[What you have to do]: When a line in the entries contains the word "parts", copy that line in full.

[Recorded information]:
————————
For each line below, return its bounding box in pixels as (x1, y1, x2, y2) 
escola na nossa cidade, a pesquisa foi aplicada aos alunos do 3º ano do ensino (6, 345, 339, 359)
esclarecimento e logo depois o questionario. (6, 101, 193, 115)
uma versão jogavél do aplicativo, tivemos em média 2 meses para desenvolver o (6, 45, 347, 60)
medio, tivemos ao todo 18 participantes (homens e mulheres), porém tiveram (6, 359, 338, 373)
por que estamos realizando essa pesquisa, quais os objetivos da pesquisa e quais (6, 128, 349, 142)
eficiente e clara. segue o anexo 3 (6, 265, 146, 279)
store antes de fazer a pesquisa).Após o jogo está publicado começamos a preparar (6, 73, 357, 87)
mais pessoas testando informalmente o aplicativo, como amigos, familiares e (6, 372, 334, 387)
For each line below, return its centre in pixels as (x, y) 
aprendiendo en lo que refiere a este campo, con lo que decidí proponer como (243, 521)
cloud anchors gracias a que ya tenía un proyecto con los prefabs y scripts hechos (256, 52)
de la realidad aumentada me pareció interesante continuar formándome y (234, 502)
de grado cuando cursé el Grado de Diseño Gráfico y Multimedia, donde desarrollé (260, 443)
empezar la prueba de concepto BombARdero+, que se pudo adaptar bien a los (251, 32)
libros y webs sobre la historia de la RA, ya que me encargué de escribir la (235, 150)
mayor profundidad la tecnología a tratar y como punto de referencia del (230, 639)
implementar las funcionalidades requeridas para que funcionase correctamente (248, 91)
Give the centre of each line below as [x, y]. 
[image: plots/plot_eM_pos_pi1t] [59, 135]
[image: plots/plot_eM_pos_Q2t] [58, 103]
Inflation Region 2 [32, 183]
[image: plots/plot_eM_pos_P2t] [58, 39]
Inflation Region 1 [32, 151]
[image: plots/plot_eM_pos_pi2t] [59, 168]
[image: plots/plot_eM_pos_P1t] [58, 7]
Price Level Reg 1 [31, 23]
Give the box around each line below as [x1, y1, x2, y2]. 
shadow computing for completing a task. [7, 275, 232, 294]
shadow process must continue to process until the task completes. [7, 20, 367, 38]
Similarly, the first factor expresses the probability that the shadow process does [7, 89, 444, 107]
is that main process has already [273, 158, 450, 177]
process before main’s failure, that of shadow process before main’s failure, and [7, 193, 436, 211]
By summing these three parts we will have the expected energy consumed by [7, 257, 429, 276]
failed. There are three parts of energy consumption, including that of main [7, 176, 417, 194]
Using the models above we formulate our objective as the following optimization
————————
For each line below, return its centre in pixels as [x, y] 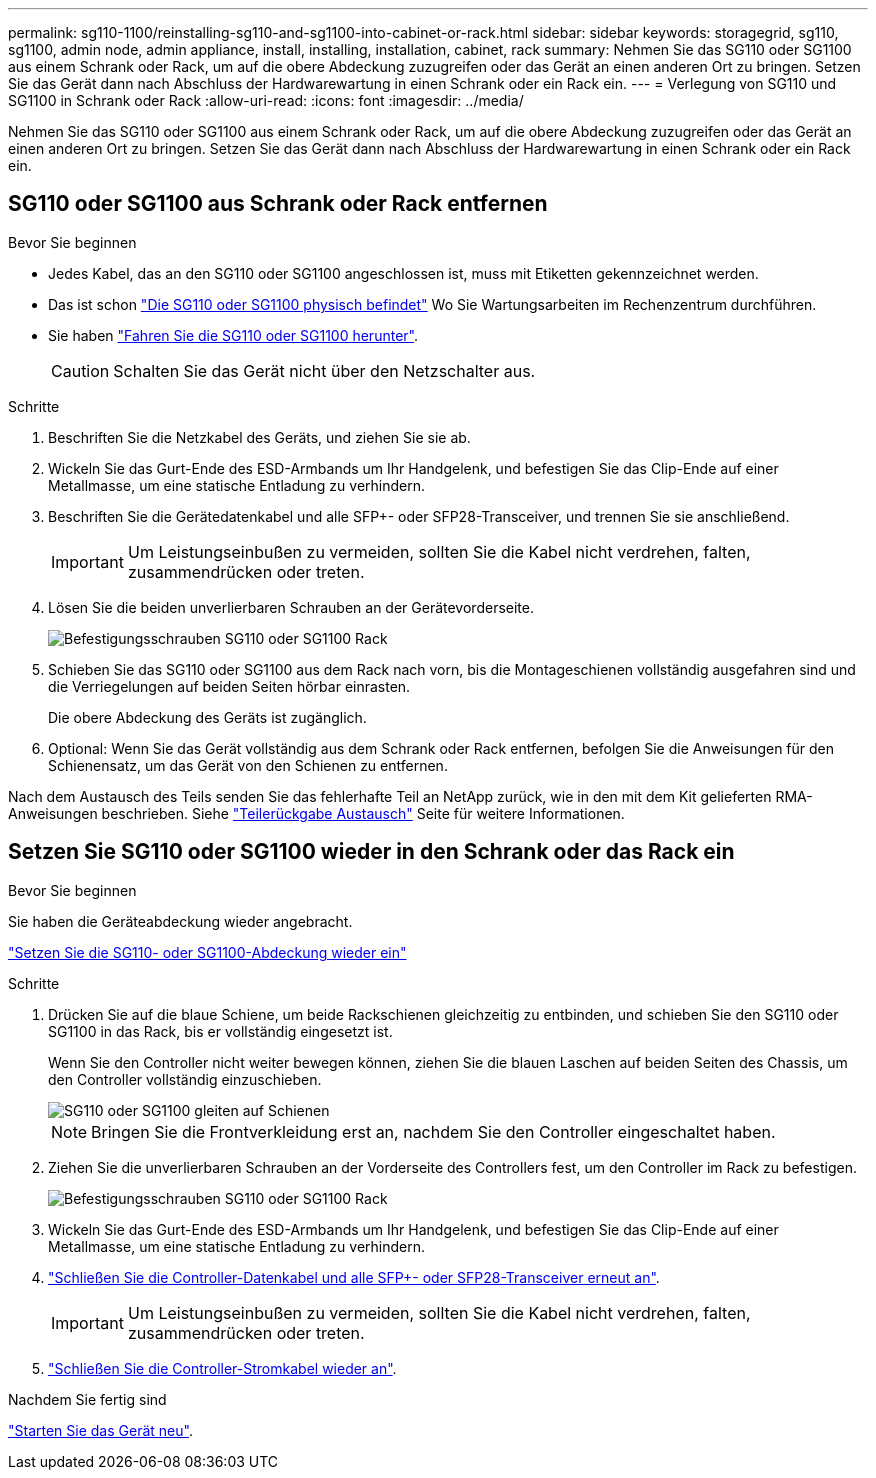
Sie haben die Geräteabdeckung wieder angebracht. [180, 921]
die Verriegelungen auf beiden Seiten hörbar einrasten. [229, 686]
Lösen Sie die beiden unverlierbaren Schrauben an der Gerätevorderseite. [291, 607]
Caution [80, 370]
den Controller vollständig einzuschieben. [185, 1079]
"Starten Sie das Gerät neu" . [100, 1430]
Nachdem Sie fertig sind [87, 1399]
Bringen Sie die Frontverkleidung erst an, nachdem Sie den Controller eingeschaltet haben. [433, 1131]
————————
[Reply]:
By summing these three parts we will have the expected energy consumed by [7, 257, 429, 276]
failed. There are three parts of energy consumption, including that of main [7, 176, 417, 194]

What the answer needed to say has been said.